Instructions to follow
Nothing but a verbatim copy of the data, minus the images, should be returned.

Segment Start: Information supplied

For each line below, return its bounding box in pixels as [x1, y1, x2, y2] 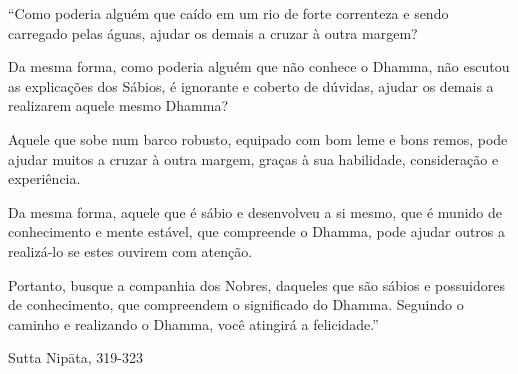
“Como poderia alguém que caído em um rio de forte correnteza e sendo [8, 3, 449, 23]
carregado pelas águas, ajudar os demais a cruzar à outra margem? [8, 22, 418, 43]
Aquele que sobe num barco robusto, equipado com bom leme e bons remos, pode [8, 128, 508, 149]
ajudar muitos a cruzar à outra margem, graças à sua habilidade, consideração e [8, 148, 499, 169]
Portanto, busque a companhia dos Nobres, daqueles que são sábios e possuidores [8, 274, 505, 295]
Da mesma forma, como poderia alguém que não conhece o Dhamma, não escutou [8, 56, 510, 77]
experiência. [8, 168, 81, 189]
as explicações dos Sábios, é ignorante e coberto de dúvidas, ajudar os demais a [8, 75, 494, 96]
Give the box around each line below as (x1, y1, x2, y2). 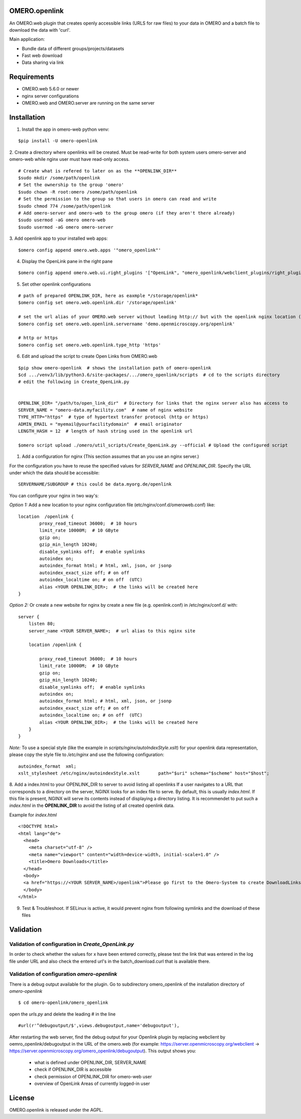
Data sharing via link (22, 59, 64, 65)
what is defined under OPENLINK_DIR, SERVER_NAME (34, 1059, 146, 1065)
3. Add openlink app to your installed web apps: (9, 235, 108, 241)
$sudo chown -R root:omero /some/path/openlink (18, 189, 137, 195)
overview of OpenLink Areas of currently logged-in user (34, 1080, 150, 1086)
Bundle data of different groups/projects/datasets (22, 45, 124, 51)
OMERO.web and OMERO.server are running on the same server (22, 100, 155, 106)
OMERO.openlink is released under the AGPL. (9, 1106, 103, 1113)
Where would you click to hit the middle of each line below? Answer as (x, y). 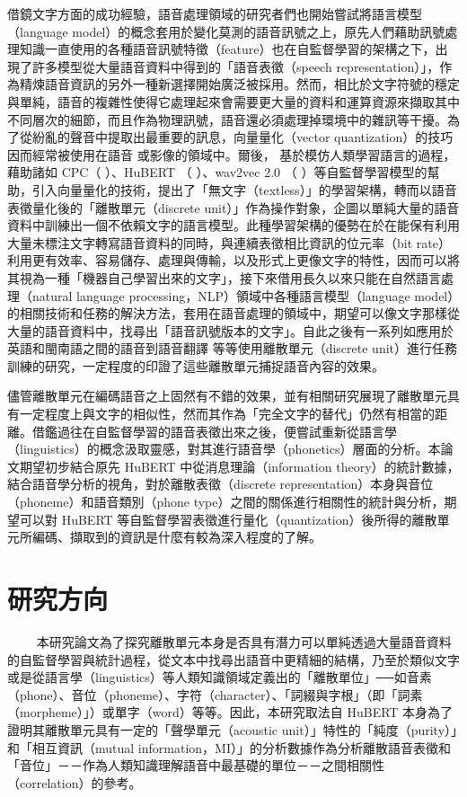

Segment End: Information supplied

Exercise response
For each line below, return its bounding box in pixels as [x1, y1, x2, y2] 
“Como poderia alguém que caído em um rio de forte correnteza e sendo [8, 3, 449, 23]
carregado pelas águas, ajudar os demais a cruzar à outra margem? [8, 22, 418, 43]
Aquele que sobe num barco robusto, equipado com bom leme e bons remos, pode [8, 128, 508, 149]
ajudar muitos a cruzar à outra margem, graças à sua habilidade, consideração e [8, 148, 499, 169]
Portanto, busque a companhia dos Nobres, daqueles que são sábios e possuidores [8, 274, 505, 295]
Da mesma forma, como poderia alguém que não conhece o Dhamma, não escutou [8, 56, 510, 77]
experiência. [8, 168, 81, 189]
as explicações dos Sábios, é ignorante e coberto de dúvidas, ajudar os demais a [8, 75, 494, 96]
Give the box around each line below as (x1, y1, x2, y2). 
Data sharing via link (22, 59, 64, 65)
what is defined under OPENLINK_DIR, SERVER_NAME (34, 1059, 146, 1065)
3. Add openlink app to your installed web apps: (9, 235, 108, 241)
$sudo chown -R root:omero /some/path/openlink (18, 189, 137, 195)
overview of OpenLink Areas of currently logged-in user (34, 1080, 150, 1086)
Bundle data of different groups/projects/datasets (22, 45, 124, 51)
OMERO.web and OMERO.server are running on the same server (22, 100, 155, 106)
OMERO.openlink is released under the AGPL. (9, 1106, 103, 1113)
Where would you click to hit the middle of each line below? Answer as (x, y). 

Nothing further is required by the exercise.